Wednesday, October 12, 2011

Stanford Tracks the Trackers


Popular websites share user information, email addresses, Stanford study finds. (San Jose Mercury News, 10/12/2011)

Excerpt: The study, for Stanford's Computer Security Lab, did not say how those data collection companies use the personal information they receive from popular so-called "first party" websites. Among the websites the Stanford study examined were NBC's main site, the sports site Bleacher Report, the Home Depot, and the weather site Weather Underground.
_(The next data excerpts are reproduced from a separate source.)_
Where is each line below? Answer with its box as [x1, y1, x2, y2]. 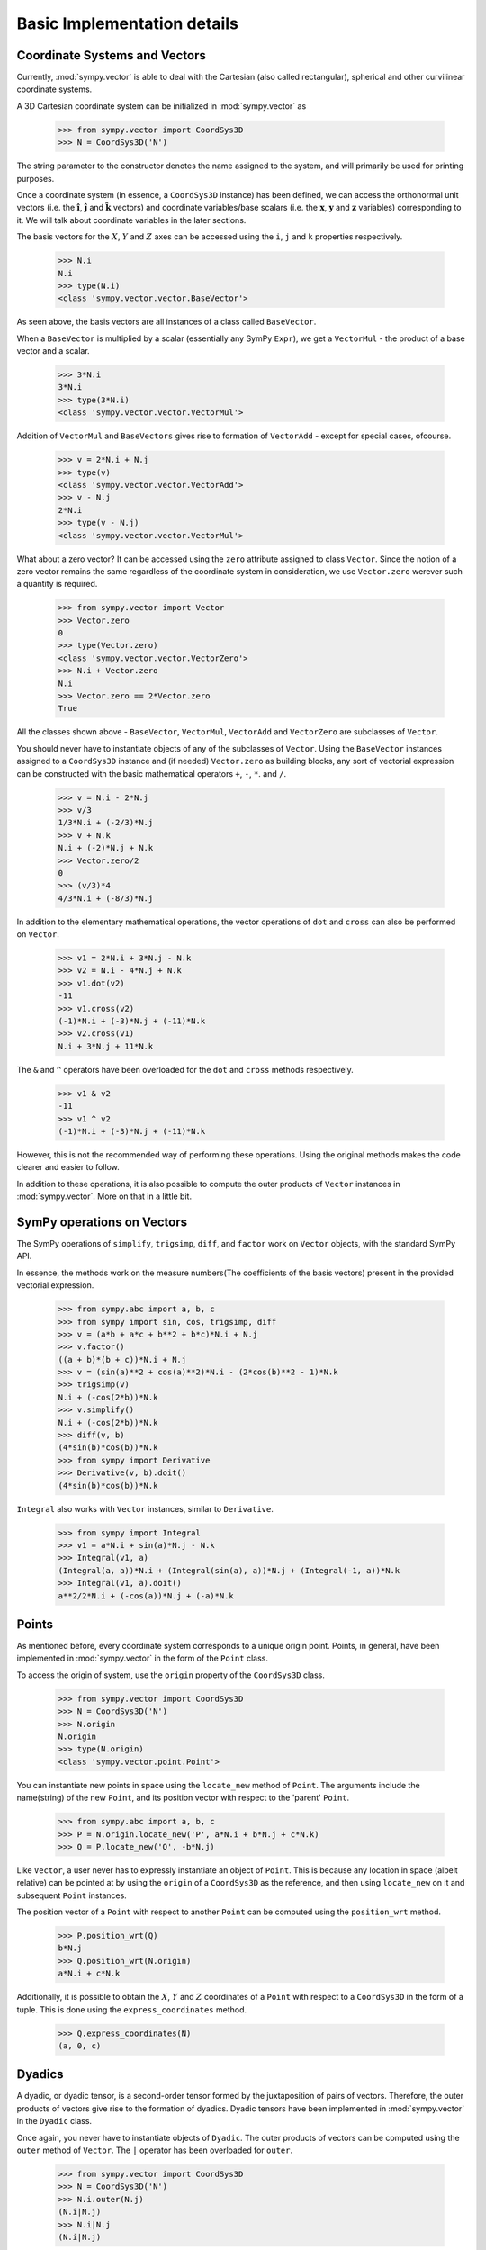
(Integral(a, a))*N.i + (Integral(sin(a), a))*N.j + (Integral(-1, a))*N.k [58, 1565, 400, 1575]
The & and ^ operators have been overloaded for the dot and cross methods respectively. [16, 1064, 355, 1075]
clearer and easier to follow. [16, 1162, 121, 1173]
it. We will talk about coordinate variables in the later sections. [16, 214, 247, 225]
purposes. [16, 173, 55, 184]
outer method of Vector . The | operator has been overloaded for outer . [16, 2145, 292, 2155]
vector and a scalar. [16, 346, 90, 356]
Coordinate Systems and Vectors [16, 48, 206, 63]
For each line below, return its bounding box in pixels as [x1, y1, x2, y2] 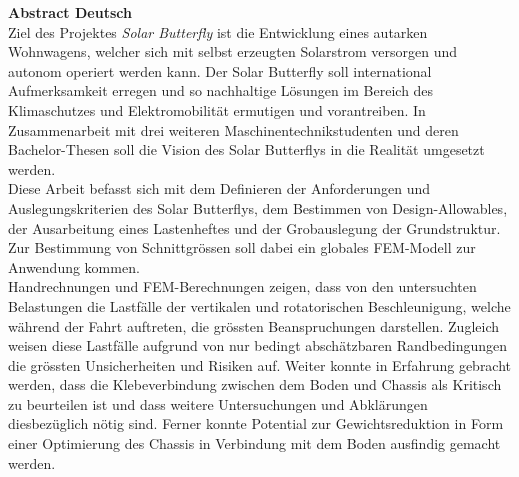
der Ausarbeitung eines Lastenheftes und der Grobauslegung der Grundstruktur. [8, 217, 501, 238]
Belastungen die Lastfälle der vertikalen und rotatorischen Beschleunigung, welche [8, 295, 511, 316]
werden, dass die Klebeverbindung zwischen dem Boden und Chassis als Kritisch [8, 374, 502, 395]
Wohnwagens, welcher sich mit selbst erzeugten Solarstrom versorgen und [8, 41, 458, 62]
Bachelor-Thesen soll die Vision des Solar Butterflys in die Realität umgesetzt [8, 139, 485, 160]
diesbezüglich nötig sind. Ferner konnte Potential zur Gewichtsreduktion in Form [8, 413, 504, 434]
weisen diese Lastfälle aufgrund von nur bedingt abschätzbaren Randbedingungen [8, 335, 508, 356]
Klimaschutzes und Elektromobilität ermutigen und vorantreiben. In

The study found that at many popular websites, by logging into an account or sometimes by just viewing an ad, consumers are sending all or part of their names or an email address to multiple "third party" data collection sites. In some cases, for example, on a dating site, the personal information that "leaked" went far beyond a name, user ID or email address, and included gender, age, ZIP code, and relationship status.

However, Jonathan Mayer, the study's author, said many of the sites say in their privacy policies that they do not share personally identifiable information with other sites.

"From a legal perspective, personal information leakage is a debacle," Mayer wrote in a blog post about the study. "Many first-party websites and third parties make what would appear to be incorrect representations about not sharing or collecting 'personally identifiable information.
' "

Our personal information?  It's like Chickenman.


Will this federal legislation get a boost as a result?  (The scope of this legislation is, by design, much broader than any item on WLA's current federal legislative agenda.)